E poi, guardateli come li vestono: come pagliacci, 
con quella stoffa ruvida, che puzza di rancio 
furerie e popolo. Peggio di tutto, naturalmente, 
è lo stato psicologico cui sono ridotti 
(per una quarantina di mille lire al mese): 
senza più sorriso, 
senza più amicizia col mondo, 
separati, 
esclusi (in un tipo d’esclusione che non ha uguali);
umiliati dalla perdita della qualità di uomini 
per quella di poliziotti (l’essere odiati fa odiare). 

Hanno vent’anni, la vostra età, cari e care. 
Siamo ovviamente d’accordo contro l’istituzione della polizia. 
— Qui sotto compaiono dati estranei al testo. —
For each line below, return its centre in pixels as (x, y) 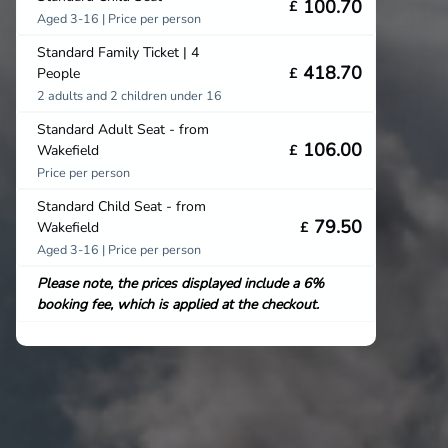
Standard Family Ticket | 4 (118, 52)
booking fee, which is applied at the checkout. (178, 304)
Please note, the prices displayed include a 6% (180, 283)
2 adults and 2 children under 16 (129, 95)
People (58, 73)
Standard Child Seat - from (121, 206)
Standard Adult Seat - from (123, 129)
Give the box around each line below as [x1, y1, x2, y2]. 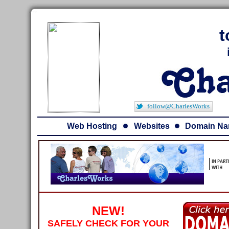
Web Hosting [67, 122, 117, 130]
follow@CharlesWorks [147, 102, 210, 110]
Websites [134, 122, 170, 130]
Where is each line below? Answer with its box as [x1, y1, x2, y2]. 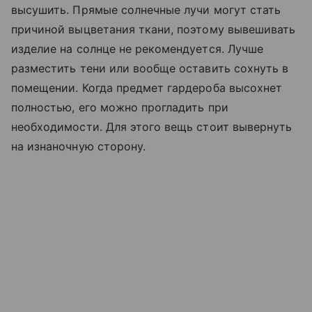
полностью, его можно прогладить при [11, 100, 228, 115]
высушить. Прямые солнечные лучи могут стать [11, 3, 281, 17]
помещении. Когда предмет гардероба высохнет [11, 81, 283, 95]
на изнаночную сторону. [11, 139, 150, 154]
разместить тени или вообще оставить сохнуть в [11, 61, 289, 76]
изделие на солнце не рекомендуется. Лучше [11, 42, 263, 56]
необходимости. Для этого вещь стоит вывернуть [11, 120, 292, 134]
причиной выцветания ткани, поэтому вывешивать [11, 22, 296, 37]
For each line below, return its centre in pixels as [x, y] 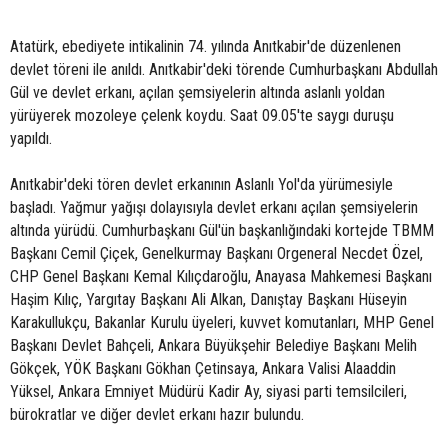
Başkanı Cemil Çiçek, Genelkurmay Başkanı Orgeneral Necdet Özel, [216, 253]
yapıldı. [31, 138]
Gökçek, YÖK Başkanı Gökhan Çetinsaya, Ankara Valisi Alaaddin [203, 368]
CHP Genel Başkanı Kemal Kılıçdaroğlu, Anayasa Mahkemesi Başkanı [221, 276]
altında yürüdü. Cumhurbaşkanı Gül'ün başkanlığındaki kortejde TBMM [222, 230]
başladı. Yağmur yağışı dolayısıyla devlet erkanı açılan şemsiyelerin [214, 207]
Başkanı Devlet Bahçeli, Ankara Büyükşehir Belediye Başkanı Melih [213, 345]
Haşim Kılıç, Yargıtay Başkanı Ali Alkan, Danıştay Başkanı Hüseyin [208, 299]
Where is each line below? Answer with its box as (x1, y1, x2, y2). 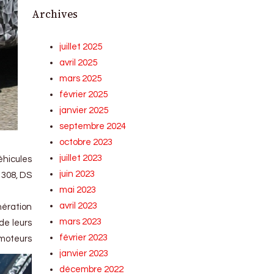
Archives (32, 7, 78, 21)
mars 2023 (59, 217, 102, 226)
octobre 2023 (59, 138, 113, 147)
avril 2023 (59, 201, 98, 210)
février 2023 (59, 233, 108, 242)
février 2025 (59, 90, 108, 99)
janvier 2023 (59, 249, 109, 258)
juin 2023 (59, 169, 95, 179)
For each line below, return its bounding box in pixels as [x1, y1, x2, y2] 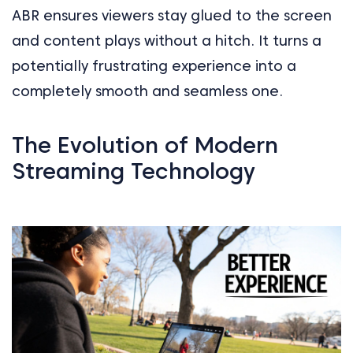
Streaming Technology [12, 157, 255, 184]
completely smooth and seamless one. [12, 82, 283, 99]
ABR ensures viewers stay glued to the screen [12, 6, 332, 24]
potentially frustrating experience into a [12, 57, 296, 74]
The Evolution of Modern [12, 131, 278, 158]
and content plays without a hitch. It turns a [12, 32, 321, 49]
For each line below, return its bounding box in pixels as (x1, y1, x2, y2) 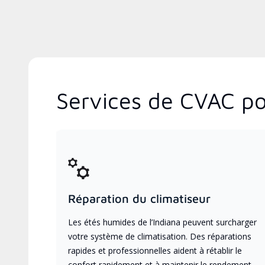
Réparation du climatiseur (68, 191, 211, 205)
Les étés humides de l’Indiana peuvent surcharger (68, 216, 257, 228)
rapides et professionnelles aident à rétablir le (68, 244, 242, 256)
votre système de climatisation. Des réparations (68, 230, 251, 242)
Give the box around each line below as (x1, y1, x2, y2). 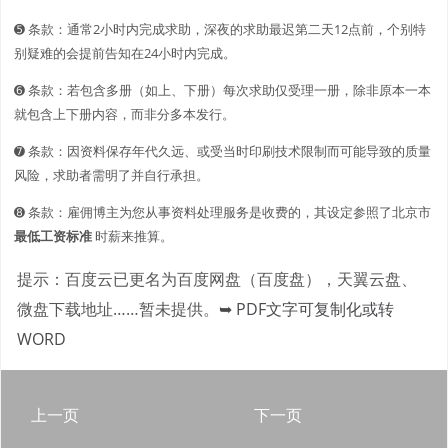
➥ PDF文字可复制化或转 (219, 297, 394, 320)
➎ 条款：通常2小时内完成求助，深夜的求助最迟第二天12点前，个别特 (14, 19, 426, 38)
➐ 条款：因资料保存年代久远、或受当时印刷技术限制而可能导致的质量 (14, 141, 431, 160)
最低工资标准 (14, 226, 92, 245)
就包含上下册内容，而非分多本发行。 (14, 104, 235, 123)
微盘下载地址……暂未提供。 (17, 297, 219, 320)
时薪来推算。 (92, 226, 173, 245)
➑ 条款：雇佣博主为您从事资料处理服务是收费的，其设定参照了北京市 (14, 202, 431, 221)
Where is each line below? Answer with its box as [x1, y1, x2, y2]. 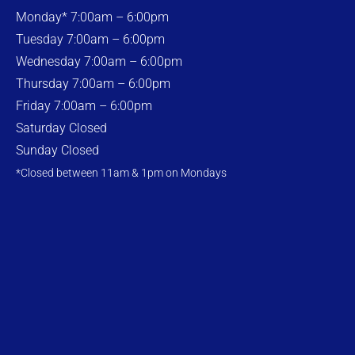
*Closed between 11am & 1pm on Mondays [16, 166, 227, 180]
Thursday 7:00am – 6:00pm [16, 76, 170, 92]
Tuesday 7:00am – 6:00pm [16, 32, 165, 48]
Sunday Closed [16, 143, 99, 158]
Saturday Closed [16, 120, 107, 136]
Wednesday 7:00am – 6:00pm [16, 54, 182, 70]
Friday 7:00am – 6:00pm [16, 98, 152, 114]
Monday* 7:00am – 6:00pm [16, 10, 169, 25]
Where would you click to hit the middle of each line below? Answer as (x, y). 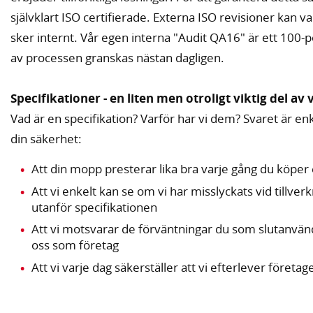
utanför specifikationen (94, 207)
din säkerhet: (48, 139)
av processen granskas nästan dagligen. (117, 58)
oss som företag (75, 245)
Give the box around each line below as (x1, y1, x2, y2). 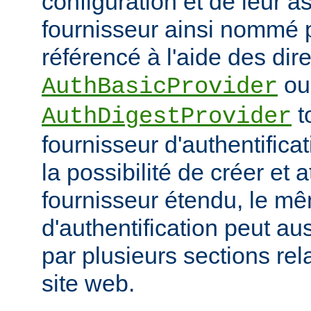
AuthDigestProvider (42, 103, 292, 130)
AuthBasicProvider (42, 73, 278, 100)
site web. (42, 269, 135, 296)
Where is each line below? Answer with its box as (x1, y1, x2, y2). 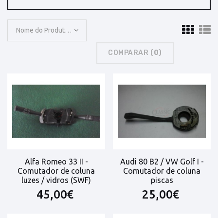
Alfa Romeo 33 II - (24, 157, 88, 166)
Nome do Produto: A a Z (65, 26, 72, 35)
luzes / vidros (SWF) (21, 176, 91, 185)
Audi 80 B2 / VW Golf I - (120, 157, 204, 166)
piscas (150, 176, 173, 185)
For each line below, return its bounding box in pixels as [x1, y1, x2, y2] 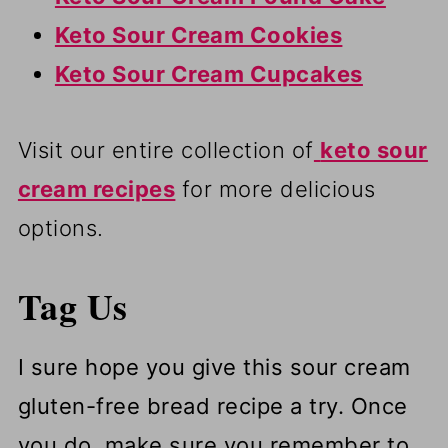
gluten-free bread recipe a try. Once [17, 392, 408, 419]
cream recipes [17, 175, 176, 202]
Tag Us [17, 279, 128, 332]
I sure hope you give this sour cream [17, 353, 411, 380]
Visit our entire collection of [17, 136, 314, 163]
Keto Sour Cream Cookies [54, 21, 343, 48]
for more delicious [175, 175, 376, 202]
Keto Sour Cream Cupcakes [54, 60, 363, 87]
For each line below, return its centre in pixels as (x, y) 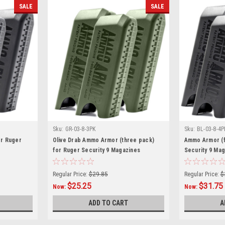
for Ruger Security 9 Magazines (96, 150)
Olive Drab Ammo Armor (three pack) (103, 140)
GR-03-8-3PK (80, 129)
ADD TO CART (108, 203)
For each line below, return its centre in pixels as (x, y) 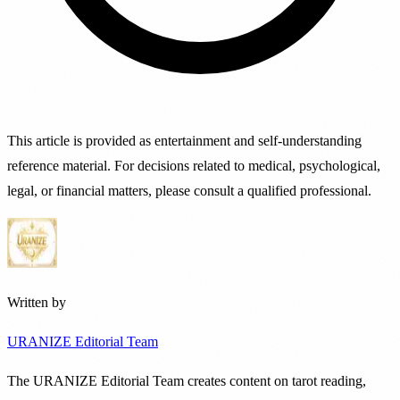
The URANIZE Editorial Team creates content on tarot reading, (187, 380)
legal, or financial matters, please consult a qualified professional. (189, 190)
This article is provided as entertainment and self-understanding (184, 140)
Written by (37, 302)
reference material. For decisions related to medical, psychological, (194, 165)
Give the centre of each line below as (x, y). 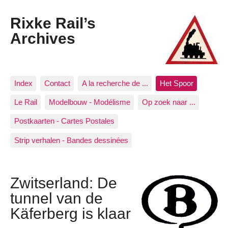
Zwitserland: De (64, 182)
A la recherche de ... (115, 83)
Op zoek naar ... (168, 102)
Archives (43, 38)
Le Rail (25, 102)
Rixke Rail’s (53, 23)
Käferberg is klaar (70, 213)
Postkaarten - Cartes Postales (64, 121)
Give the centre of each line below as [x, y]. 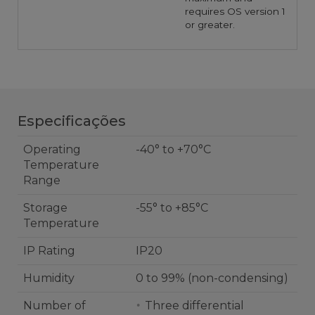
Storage [45, 208]
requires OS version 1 [235, 12]
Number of [54, 306]
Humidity [49, 278]
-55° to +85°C [172, 208]
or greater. [210, 25]
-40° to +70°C [173, 150]
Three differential [194, 306]
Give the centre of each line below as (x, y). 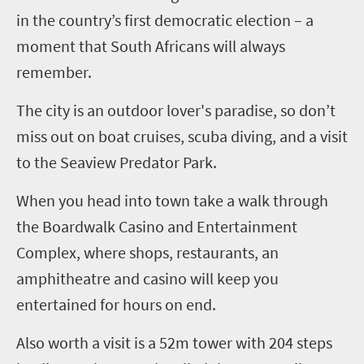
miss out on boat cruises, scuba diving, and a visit (182, 136)
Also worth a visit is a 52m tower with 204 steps (174, 342)
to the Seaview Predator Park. (117, 162)
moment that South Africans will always (151, 45)
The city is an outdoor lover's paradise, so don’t (176, 110)
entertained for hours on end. (116, 304)
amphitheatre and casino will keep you (147, 278)
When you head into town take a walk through (172, 200)
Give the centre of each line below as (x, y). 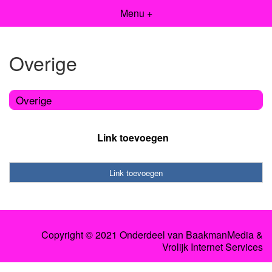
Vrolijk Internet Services (212, 247)
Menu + (136, 13)
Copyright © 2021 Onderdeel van (114, 235)
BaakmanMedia (220, 235)
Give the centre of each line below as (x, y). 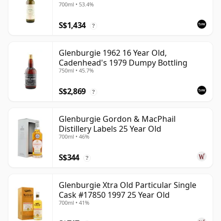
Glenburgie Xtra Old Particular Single (128, 185)
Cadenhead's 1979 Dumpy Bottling (123, 63)
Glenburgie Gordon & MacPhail (117, 119)
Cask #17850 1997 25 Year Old (114, 195)
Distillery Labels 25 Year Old (110, 129)
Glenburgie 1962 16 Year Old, (113, 53)
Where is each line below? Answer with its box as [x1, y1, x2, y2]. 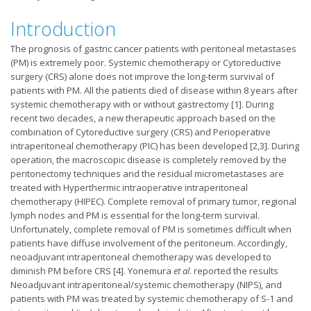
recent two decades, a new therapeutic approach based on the [10, 111, 276, 124]
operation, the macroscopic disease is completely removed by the [10, 153, 287, 166]
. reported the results [190, 264, 278, 277]
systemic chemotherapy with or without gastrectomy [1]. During [10, 97, 274, 110]
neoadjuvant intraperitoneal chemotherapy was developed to [10, 250, 271, 263]
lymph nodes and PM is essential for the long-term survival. [10, 208, 260, 221]
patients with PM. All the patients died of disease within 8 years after [10, 83, 298, 96]
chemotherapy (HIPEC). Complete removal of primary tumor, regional [10, 194, 296, 208]
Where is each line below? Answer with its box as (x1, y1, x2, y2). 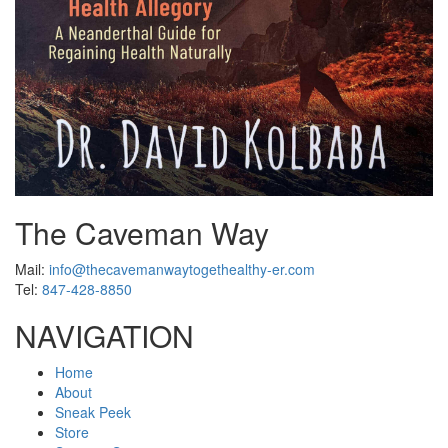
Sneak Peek (55, 402, 131, 423)
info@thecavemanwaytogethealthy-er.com (49, 259, 315, 280)
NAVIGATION (15, 314, 194, 358)
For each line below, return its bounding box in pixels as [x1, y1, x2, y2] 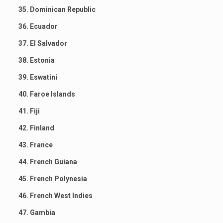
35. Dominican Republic [18, 5, 96, 13]
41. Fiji [18, 107, 40, 115]
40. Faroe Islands [18, 90, 75, 98]
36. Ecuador [18, 22, 58, 30]
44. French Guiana [18, 157, 77, 166]
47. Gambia [18, 208, 55, 217]
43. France [18, 140, 53, 149]
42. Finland [18, 123, 54, 132]
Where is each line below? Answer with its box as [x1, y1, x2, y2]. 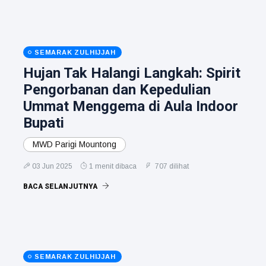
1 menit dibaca [89, 161, 137, 170]
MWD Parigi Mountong [33, 139, 116, 149]
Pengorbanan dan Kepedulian [23, 81, 211, 98]
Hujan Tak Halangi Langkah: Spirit [23, 64, 240, 81]
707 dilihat [153, 161, 189, 170]
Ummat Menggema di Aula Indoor [23, 97, 238, 115]
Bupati [23, 114, 64, 131]
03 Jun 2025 [32, 161, 72, 170]

Ma prendetevela contro la Magistratura, e vedrete! 
I ragazzi poliziotti 
che voi per sacro teppismo (di eletta tradizione 
risorgimentale) 
di figli di papà, avete bastonato, 
appartengono all’altra classe sociale.

A Valle Giulia, ieri, si è così avuto un frammento 
di lotta di classe: e voi, cari (benché dalla parte 
della ragione) eravate i ricchi, 
mentre i poliziotti (che erano dalla parte 
del torto) erano i poveri. Bella vittoria, dunque, 
la vostra! In questi casi, 
ai poliziotti si danno i fiori, cari.